What to produce:
Starting at the line that contains "Page text, block", quote every line through the end of the entries, word for word, skipping the pictures.

(Records contained in a dataset)
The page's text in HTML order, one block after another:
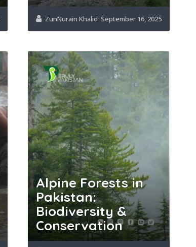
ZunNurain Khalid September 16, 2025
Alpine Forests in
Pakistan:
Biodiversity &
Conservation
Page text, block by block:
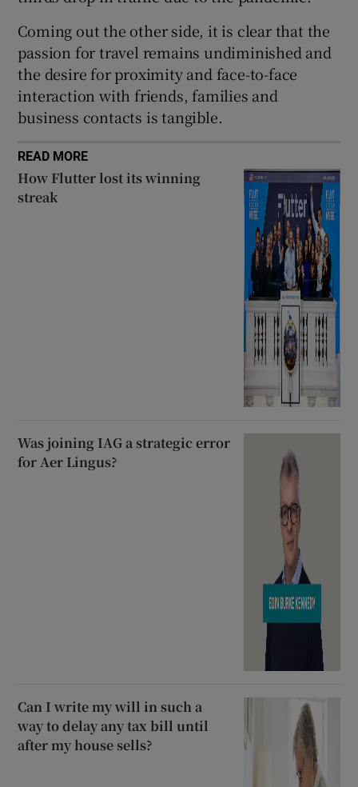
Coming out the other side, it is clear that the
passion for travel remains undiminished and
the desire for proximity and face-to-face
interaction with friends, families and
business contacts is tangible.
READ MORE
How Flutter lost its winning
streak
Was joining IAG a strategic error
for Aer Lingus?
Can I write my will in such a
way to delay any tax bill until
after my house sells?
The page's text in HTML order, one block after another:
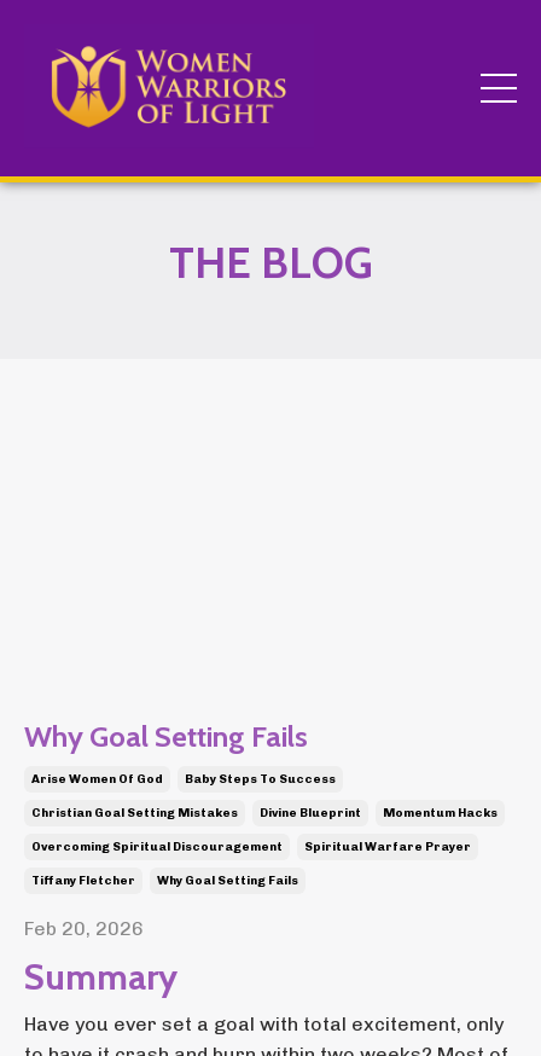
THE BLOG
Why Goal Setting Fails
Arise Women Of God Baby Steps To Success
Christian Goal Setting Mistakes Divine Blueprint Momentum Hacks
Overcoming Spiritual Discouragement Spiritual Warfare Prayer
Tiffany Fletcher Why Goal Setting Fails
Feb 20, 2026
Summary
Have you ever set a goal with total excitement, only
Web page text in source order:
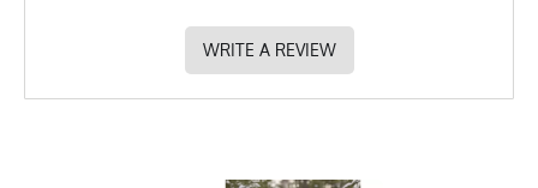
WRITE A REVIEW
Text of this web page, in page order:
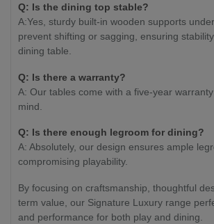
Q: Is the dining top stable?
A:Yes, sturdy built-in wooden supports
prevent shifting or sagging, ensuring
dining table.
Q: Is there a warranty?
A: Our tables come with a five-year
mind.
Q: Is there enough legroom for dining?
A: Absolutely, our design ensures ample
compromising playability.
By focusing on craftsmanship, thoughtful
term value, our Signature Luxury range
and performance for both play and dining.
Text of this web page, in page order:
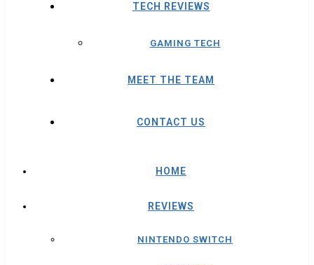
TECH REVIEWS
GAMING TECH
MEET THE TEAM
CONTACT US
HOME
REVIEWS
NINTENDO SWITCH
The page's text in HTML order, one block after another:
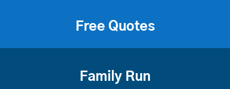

Reply to the exercise:
Page text, block by block:
Coming out the other side, it is clear that the
passion for travel remains undiminished and
the desire for proximity and face-to-face
interaction with friends, families and
business contacts is tangible.
READ MORE
How Flutter lost its winning
streak
Was joining IAG a strategic error
for Aer Lingus?
Can I write my will in such a
way to delay any tax bill until
after my house sells?
The page's text in HTML order, one block after another:
THE BLOG
Why Goal Setting Fails
Arise Women Of God Baby Steps To Success
Christian Goal Setting Mistakes Divine Blueprint Momentum Hacks
Overcoming Spiritual Discouragement Spiritual Warfare Prayer
Tiffany Fletcher Why Goal Setting Fails
Feb 20, 2026
Summary
Have you ever set a goal with total excitement, only
Web page text in source order:
WRITE A REVIEW
Text of this web page, in page order:
Q: Is the dining top stable?
A:Yes, sturdy built-in wooden supports
prevent shifting or sagging, ensuring
dining table.
Q: Is there a warranty?
A: Our tables come with a five-year
mind.
Q: Is there enough legroom for dining?
A: Absolutely, our design ensures ample
compromising playability.
By focusing on craftsmanship, thoughtful
term value, our Signature Luxury range
and performance for both play and dining.
Text of this web page, in page order:
TECH REVIEWS
GAMING TECH
MEET THE TEAM
CONTACT US
HOME
REVIEWS
NINTENDO SWITCH
The page's text in HTML order, one block after another:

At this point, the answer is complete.